“The most profound silence reigned in the inn; you could only hear at wide intervals the dull noise caused by the hoof of some horse striking the stone-floor in the stable or the sound of a drop of water falling upon the ashes through the shaft of the chimney. The candle, reaching the end of the wick, went out in smoke.
“The densest darkness fell like a curtain between us. You cannot conceive the effect which the sudden disappearance of the light had upon me. It seemed to me as if all were ended, and I were never more to see clearly in my life. For a moment I wished to get up; but what could I have done? It was only two o'clock in the morning, all the lights were out, and I could not wander about like a phantom in a strange house. I was obliged to remain where I was and wait for daylight.
“There I was on my back, with both hands crossed, striving to think of something, and always coming back to this: that a man was lying near me. At one moment I went so far as to wish that he would awake and perceive that I was a woman. No doubt the wine that I had drunk, though sparingly, had something to do with this extraordinary idea, but I could not help recurring to it. I was on the point of stretching out my hand towards him, to wake him up, but a fold in the bedclothes which checked my arm prevented me from going through with it. Time was thus given me for reflection, and while I was freeing my arm, my senses, which I had altogether lost, came back to me, not entirely, perhaps, but sufficiently to restrain me.

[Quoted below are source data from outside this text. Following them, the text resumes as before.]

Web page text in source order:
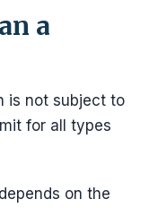
a
is not subject to
for all types
on the
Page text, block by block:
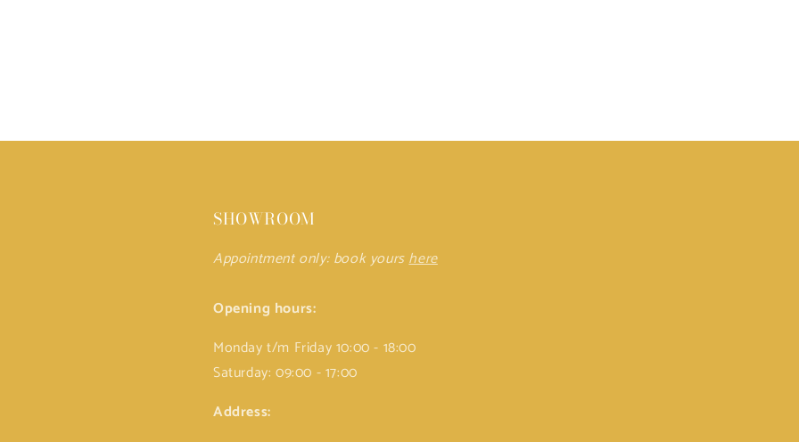
SHOWROOM
Appointment only: book yourshere
Opening hours:
Monday t/m Friday 10:00 - 18:00
Saturday: 09:00 - 17:00
Address:
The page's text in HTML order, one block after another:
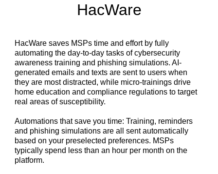
HacWare
HacWare saves MSPs time and effort by fully
automating the day-to-day tasks of cybersecurity
awareness training and phishing simulations. AI-
generated emails and texts are sent to users when
they are most distracted, while micro-trainings drive
home education and compliance regulations to target
real areas of susceptibility.
Automations that save you time: Training, reminders
and phishing simulations are all sent automatically
based on your preselected preferences. MSPs
typically spend less than an hour per month on the
platform.

“How curious it would have been, if I, scornful beauty as I was, I who wished to be acquainted with ten years of a man's life before giving him my hand to kiss, had surrendered myself on a pallet in an inn to the first comer! and upon my word such a thing might have happened.

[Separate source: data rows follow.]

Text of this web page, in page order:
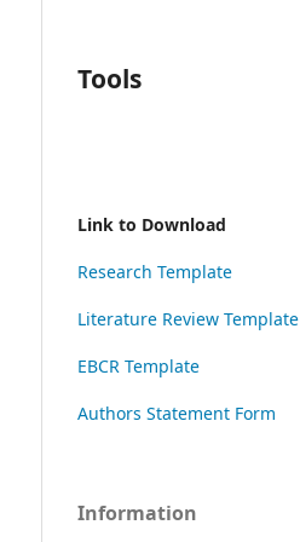
Tools
Link to Download
Research Template
Literature Review Template
EBCR Template
Authors Statement Form
Information
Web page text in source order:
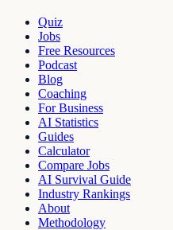
Quiz
Jobs
Free Resources
Podcast
Blog
Coaching
For Business
AI Statistics
Guides
Calculator
Compare Jobs
AI Survival Guide
Industry Rankings
About
Methodology
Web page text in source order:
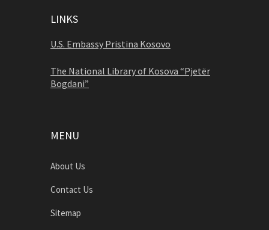
LINKS
U.S. Embassy Pristina Kosovo
The National Library of Kosova “Pjetër
Bogdani”
MENU
About Us
Contact Us
Sitemap
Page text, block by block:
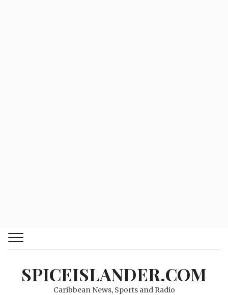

“Can a sudden effervescence, a boiling of the blood, so completely subdue the most superb resolves? Does the voice of the body speak in higher tones than the voice of the mind? Whenever my pride sends too many puffs heavenwards, I bring the recollection of that night before its eyes to recall it to earth. I am beginning to be of man's opinion: what a poor thing is woman's virtue! on what, good heavens, does it depend!
“Ah! it is vain to seek to spread one's wings, they are laden with too much clay; the body is an anchor which holds back the soul to earth: fruitlessly does she open her sails to the wind of the loftiest ideas, the vessel remains motionless, as though all the remoras of the ocean were clinging to the keel. Nature takes pleasure In such sarcasms at our expense. When she sees a thought standing on its pride as on a lofty column, and nearly touching heaven with its head, she whispers to the red fluid to quicken its pace and crowd at the gates of the arteries; she commands the temples to sing and the ears to tingle, and, behold, giddiness seizes the proud idea. All images are blended and confused, the earth seems to undulate like the deck of a bark in a storm, the heavens turn round, and the stars dance a saraband; the lips which used to utter only austere maxims are wrinkled and put forward as though for kisses; the arms so firm to repel grow soft, and become more supple and entwining than scarfs. Add to this contact with an epidermis and a breath across your hair, and all is lost.

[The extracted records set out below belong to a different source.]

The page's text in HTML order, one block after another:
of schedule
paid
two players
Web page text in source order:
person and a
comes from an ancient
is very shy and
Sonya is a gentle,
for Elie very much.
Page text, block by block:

“Often even less is sufficient. A fragrance of foliage coming to you from the fields through your half-opened window, the sight of two birds billing each other, an opening daisy, an old love-song which returns to you in your own despite and which you repeat without understanding its meaning, a warm wind which troubles and intoxicates you, the softness of your bed or divan- one of these circumstances is sufficient; even the solitude of your room makes you think that it would be comfortable for two, and that no more charming nest could be found for a brood of pleasures. The drawn curtains, the twilight, the silence, all bring back to you the fatal idea which brushes you with its dove-like wings and coos so sweetly about you. The tissues which touch you seem to caress you, and cling with amorous folds along your body. Then the young girl opens her arms to the first wooer with whom she finds herself alone: the philosopher leaves his page unfinished, and, with his head in his mantle, runs in all haste to assuage his passion.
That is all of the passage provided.